Open mergesort opened 2 weeks ago
I noticed a couple of questionable snippets of code which I think may be related to the bug I'm experiencing, but I may not be familiar enough with the code to understand if these cause the issue or not.
In FaviconURLSession
, both linuxDataTask
and appleDataTask
can recurse infinitely. If a website employs multiple or cyclic meta-refresh redirects, this could lead to unbound recursion.
I think you would need to change the functions to have a shape like this, where there is a count of the current redirects, and a max redirect count, to prevent overflow scenarios.
static func apple/LinuxDataTask(
with url: URL,
checkForMetaRefreshRedirect: Bool = false,
httpHeaders: [String: String?]? = nil,
redirectCount: Int = 0,
maxRedirects: Int = 5
) async throws -> Response {
I also noticed this code in ICOFaviconFinder
, and I want to double-check my assumptions.
Based on these comments
// We couldn't find any image, so let's try the root domain (just in case it's hiding there)
// ie. If we couldn't find the image at "subdomain.google.com/favicon.ico", let's try "google.com/favicon.ico"
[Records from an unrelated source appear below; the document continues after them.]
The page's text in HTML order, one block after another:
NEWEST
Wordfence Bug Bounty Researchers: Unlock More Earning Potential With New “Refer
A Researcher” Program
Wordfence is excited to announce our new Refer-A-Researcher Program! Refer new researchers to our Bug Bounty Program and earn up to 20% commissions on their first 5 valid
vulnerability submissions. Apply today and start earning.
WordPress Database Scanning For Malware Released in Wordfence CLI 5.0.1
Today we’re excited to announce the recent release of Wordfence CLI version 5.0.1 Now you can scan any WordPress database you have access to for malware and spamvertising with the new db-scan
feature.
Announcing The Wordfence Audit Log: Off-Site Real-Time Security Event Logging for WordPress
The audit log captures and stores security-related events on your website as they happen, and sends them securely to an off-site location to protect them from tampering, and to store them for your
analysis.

Should the code actually use rootURL
like this, rather than faviconURL
?
let baseFaviconUrlData = try await FaviconURLSession.dataTask(
with: rootURL,
checkForMetaRefreshRedirect: self.configuration.checkForMetaRefreshRedirect
).data
Hope this makes sense, and helps!
Thanks for flagging this @mergesort - I'll be looking into this immediately and update you when I have a fix.
I was just wondering @will-lumley, do you happen to have an update on this?
@mergesort Planning on releasing the fix later tonight :) (I'm in Sydney if that helps)
That's amazing timing, thank you so much! (I didn't know that but I hope you like it there. 🙂)
Hey @will-lumley, any update on the new release?
@mergesort - I had unexpected family commitments come out of nowhere this weekend - sorry for not getting back to you sooner.
So I booted up my Ubuntu machine and ran FaviconFinder
with your URLs, but much to my surprise they worked fine. I tried both of them several times but it worked as expected each time.
Regardless, both of your code suggestions are valid to be input - so I've implemented them (copy/pasted them) into the library under the branch bug/recursive-loop
. Can you switch to this branch and tell me if you still experience this issue? If you still are, can you give me the exact specific linux distro/build/etc you're using so I can try and replicate your issue?
Keen to solve this bug :)
I haven't yet been able to figure out the root of the issue, but I continue to experience crashes on Linux for certain websites. I am somewhat confident that the source of the issue is here, in the
fetchFaviconURLs()
(https://github.com/will-lumley/FaviconFinder/blob/b31e0c1f2e69f577abd1d90f7da58d6540c2da60/Sources/FaviconFinder/FaviconFinder.swift#L60-L114) function.What I'm seeing in the logs is something like this.
And then the server crashes shortly after. I think this may be related to a memory issue, possibly because of the way the webpage is constructed, and possibly because of the recursive loop that
fetchFaviconURLs()
contains.I can reproducibly make that website (https://www.caranddriver.com/news/a62595445/2024-tesla-model-3-quieter-more-highway-range-tested) crash, as well as https://www.prevention.com/health/a46107400/types-of-magnesium/#. I may be able to scrounge up a few more links that have failed and caused crashes if you need, but the key is to run this in a Linux environment, such as a Docker image or a server.
Please let me know if there's any other way I can help, this is unfortunately remains a pretty serious issue for me and I'm more than happy to do what I can do to help.